Obama tem sinalizado que vai manter algumas políticas de Bush
da Folha Online
Desde sua vitória como presidente eleito dos Estados Unidos, Barack Obama tem procurado ampliar sua base dentro do país. Ele tem indicado que vai manter algumas políticas do governo de George W. Bush, especialmente em relação ao livre comércio e à política externa.
As informações são de Flávio Rocha, doutor em ciência política pela USP (Universidade de São Paulo) e professor do curso de relações internacionais da Faculdade Santa Marcelina.
Flavio Rocha fala sobre os desafios de Obama
Segundo o cientista político, o democrata terá dois grandes problemas iniciais para enfrentar na sua gestão, que irão gerar um forte impacto na política doméstica norte-americana. O primeiro, é o problema iraquiano.
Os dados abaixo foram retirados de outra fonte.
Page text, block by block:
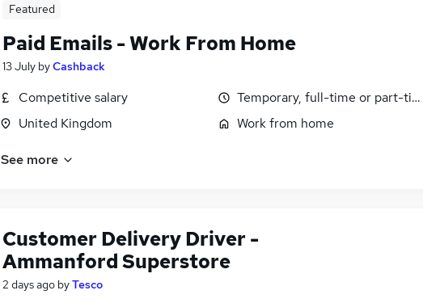
Featured
Paid Emails - Work From Home
13 July byCashback
Competitive salary
United Kingdom
Temporary, full-time or part-
Work from home
See more
Customer Delivery Driver -
Ammanford Superstore
2 days ago byTesco
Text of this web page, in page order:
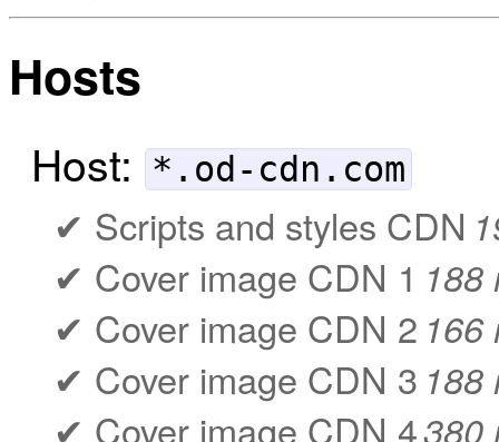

"Durante a eleição, o presidente Obama havia se comprometido a retirar todas as tropas americanas até 2010. Só que no processo final da eleição, o governo de Bush chegou a um acordo com o governo do Iraque, segundo o qual as forças americanas só sairiam em 2011", relata.
O professor diz que com isso, Obama terá o desafio de manter presença --ainda que "mínima"--no Iraque, ao mesmo tempo em que tenta estabelecer negociações com o Irã, a potência dominante no golfo Pérsico.
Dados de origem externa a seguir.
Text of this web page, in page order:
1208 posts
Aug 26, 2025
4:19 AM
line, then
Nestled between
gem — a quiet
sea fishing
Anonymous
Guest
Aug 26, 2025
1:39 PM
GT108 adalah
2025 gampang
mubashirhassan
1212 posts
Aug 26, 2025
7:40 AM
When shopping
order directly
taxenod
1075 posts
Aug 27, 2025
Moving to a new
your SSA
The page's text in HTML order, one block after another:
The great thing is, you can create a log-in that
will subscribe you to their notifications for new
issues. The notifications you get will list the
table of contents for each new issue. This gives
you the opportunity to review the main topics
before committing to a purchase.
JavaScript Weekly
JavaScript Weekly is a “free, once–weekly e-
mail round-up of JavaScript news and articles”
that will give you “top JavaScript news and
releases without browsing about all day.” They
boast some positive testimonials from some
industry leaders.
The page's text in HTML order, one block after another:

"Em meio a isso, ele também deverá sinalizar para seus dois maiores aliados na região, a Arábia Saudita e Israel, que eles, os EUA, não vão deixar esses aliados vulneráveis frente a pressão constante que o Irã está construindo na região", acrescenta.
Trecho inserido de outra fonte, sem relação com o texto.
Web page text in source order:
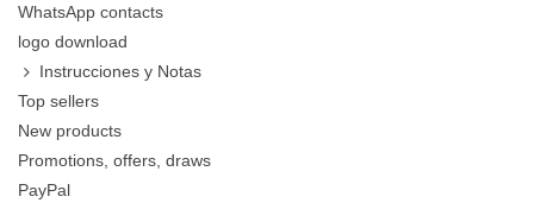
WhatsApp contacts
logo download
Instrucciones y Notas
Top sellers
New products
Promotions, offers, draws
PayPal
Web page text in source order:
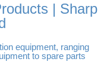
| Sharp
equipment, ranging
to spare parts
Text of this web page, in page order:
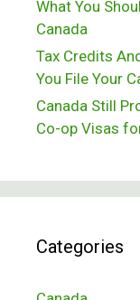
What You
Canada
Tax Credits
You File Your
Canada Still
Co-op Visas
Categories
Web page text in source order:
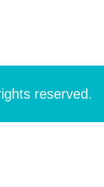
reserved.
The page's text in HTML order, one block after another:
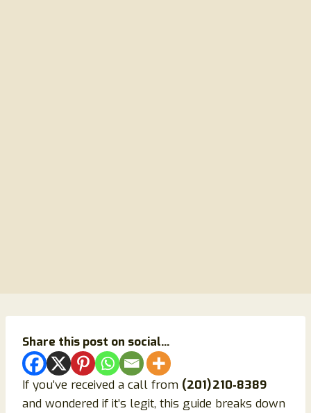
Share this post on social...
If you’ve received a call from (201) 210‑8389
and wondered if it’s legit, this guide breaks down
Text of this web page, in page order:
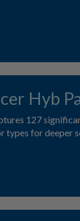
Hyb
127
types for deeper
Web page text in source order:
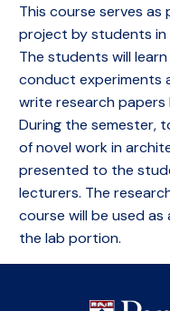
This course serves
project by students in
The students will
conduct experiments
write research
During the semester,
of novel work in
presented to the
lecturers. The
course will be used
the lab portion.
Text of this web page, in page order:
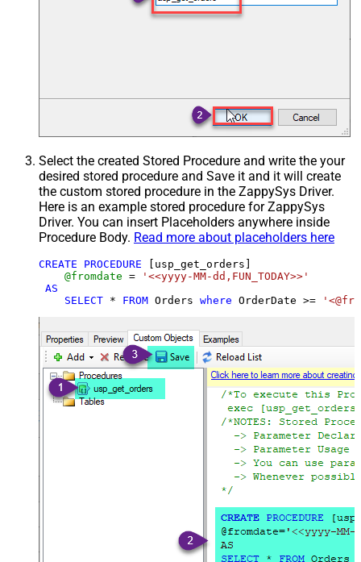
Select the created Stored Procedure and write the your
desired stored procedure and Save it and it will create
the custom stored procedure in the ZappySys Driver.
Here is an example stored procedure for ZappySys
Driver. You can insert Placeholders anywhere inside
Procedure Body. Read more about placeholders here
CREATE PROCEDURE [usp_get_orders]
@fromdate =
'<<yyyy-MM-dd,FUN_TODAY>>'
AS
SELECT * FROM Orders where OrderDate >=

O segundo fator que Barack Obama terá que lidar é em relação ao Afeganistão, comenta o professor. Durante a campanha eleitoral, Obama tinha declarado que o foco da guerra tinha que se transferir do Iraque para o Afeganistão, devido às presenças do Talebã e da Al Qaeda.
"Essa situação só fez ficar agravada no último mês por conta dos ataques terroristas em Mumbai, na Índia. Então, a Índia vê, com certa razão, a presença de membros da Inteligência paquistanesa na instrumentalização desses ataques", explica.
Segundo Rocha, a situação no Paquistão ficou ainda mais delicada, pois rotas paquistanesas são usadas para passar todo o apoio logístico que os EUA e a Otan (Organização do Tratado Atlântico Norte) usam para suas operações no Afeganistão.
"Se o Paquistão se tornar um país cada vez mais instável, toda a estratégia americana voltada para o Afeganistão fica em perigo. Ou seja, o custo político para operar dentro de território afegão sobe enormemente. O que pode lançar o governo Obama em uma situação similar a do governo Bush.
O professor afirma que o Iraque foi o momento negativo que marcou toda a gestão de George W. Bush, e o Paquistão pode se tornar a fase negativa do governo Obama.